[[ Data for analysis open ]]

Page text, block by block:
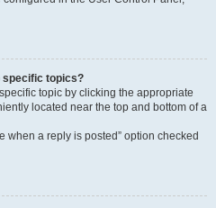
specific topics?
topic by clicking the appropriate
located near the top and bottom of a
when a reply is posted” option checked
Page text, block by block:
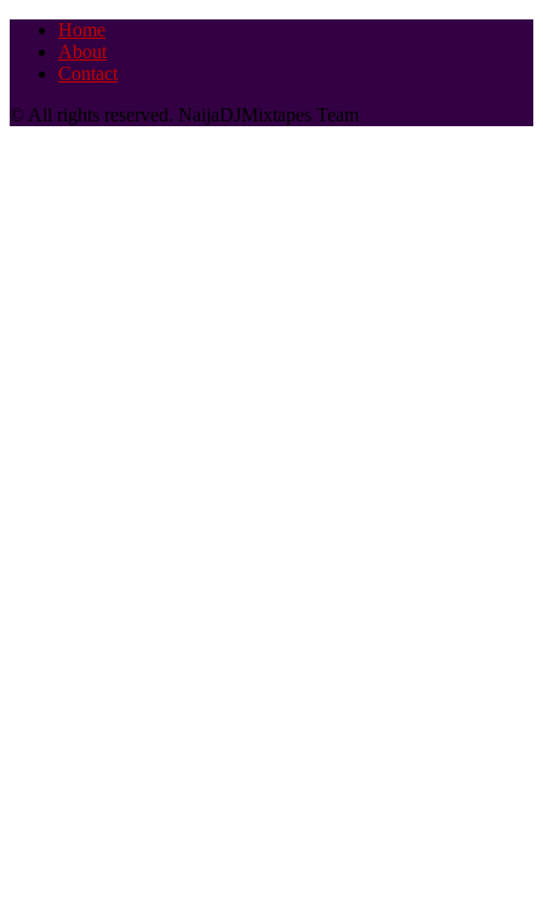
Home
About
Contact
© All rights reserved. NaijaDJMixtapes Team

[[ Data for analysis closed ]]

All records above must be copied exactly, though the pictures they hold are to be left out.

## Answer section
Page text, block by block:
specific topics?
topic by clicking the appropriate
located near the top and bottom of a
when a reply is posted” option checked
Page text, block by block:
Home
About
Contact
© All rights reserved. NaijaDJMixtapes Team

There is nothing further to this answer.